[FIX] conda environment, better readme

alpae · alpae · commit 4fd144be48dd · 2024-01-10T18:06:29.000+01:00
diff --git a/README.md b/README.md
@@ -5,19 +5,19 @@ FastOMA is a scalable software package to infer orthology relationship.
 # Input and Output: 
 
 ### Input: 
-1- Sets of protein sequences in FASTA format (with `.fa` extension) in the folder `proteome`.
-The name of each fasta file is the name of species. Please make sure that the name of fasta records do not contain special characters including `||`. 
+1. Sets of protein sequences in FASTA format (with `.fa` extension) in the folder `proteome`.
+The name of each fasta file is the name of species. Please make sure that the name of fasta records do not contain special characters including `||`.
 
-
-2- The omamer database which you can download [this](https://omabrowser.org/All/LUCA-v2.0.0.h5) 
-which is from [OMA browser](https://omabrowser.org/oma/current/). 
-This file is `13 Gb` containing all the gene families of the Tree of Life or you can download it for a subset of them, e.g. Primates (352MB). 
-
-3- Rooted Species tree in [newick format](http://etetoolkit.org/docs/latest/tutorial/tutorial_trees.html#reading-newick-trees).
-A rough species tree is enough and it does not need to be binary. Besides, we do not need branch lengths. 
+2. Rooted Species tree in [newick format](http://etetoolkit.org/docs/latest/tutorial/tutorial_trees.html#reading-newick-trees).
+A rough species tree is enough, and it does not need to be binary (fully resolved). Besides, we do not need branch lengths. 
 Note that the name of leaves of the tree (species name) should be the same as the file name of FASTAs (without `.fa` extension) (item 1). 
 And there shouldn't be any repeated names in leaves names and internal node names. The tree should not be with quotation.  
 
+3. The omamer database which is available for download from the [OMA browser](https://omabrowser.org/oma/current/).
+The FastOMA workflow will automatically download the omamer database for LUCA if the argument `--omamer_db` is not
+provided on the command line.

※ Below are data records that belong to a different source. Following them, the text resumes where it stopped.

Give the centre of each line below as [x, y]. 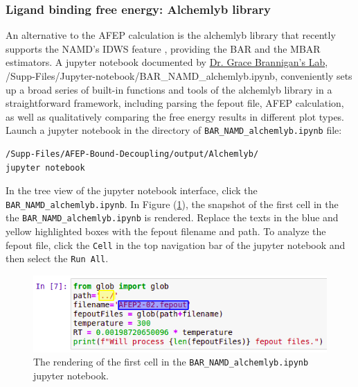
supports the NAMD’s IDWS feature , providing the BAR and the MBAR [163, 48]
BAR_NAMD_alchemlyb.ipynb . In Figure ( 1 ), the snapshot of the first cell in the [172, 204]
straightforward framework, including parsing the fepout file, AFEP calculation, [175, 103]
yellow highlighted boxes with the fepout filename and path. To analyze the [166, 231]
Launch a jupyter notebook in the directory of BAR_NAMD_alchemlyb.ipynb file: [174, 130]
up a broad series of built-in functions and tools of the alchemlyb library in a [169, 89]
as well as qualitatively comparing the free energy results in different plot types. [175, 116]
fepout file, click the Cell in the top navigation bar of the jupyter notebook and [176, 244]
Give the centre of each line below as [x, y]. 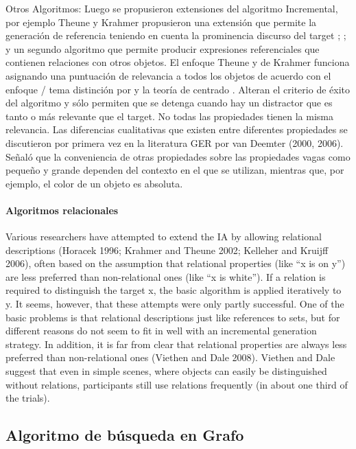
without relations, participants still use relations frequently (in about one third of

The argument can be a local file (e.g. a previously downloaded omamer database file) or 
+a URL to an alternative omamer database, e.g. a subset of the LUCA database which is smaller. However, we recommend 
+to use the LUCA database if possible. 
 
 
 You can see an example in the [testdata](https://github.com/sinamajidian/FastOMA/tree/master/testdata/in_folder) folder.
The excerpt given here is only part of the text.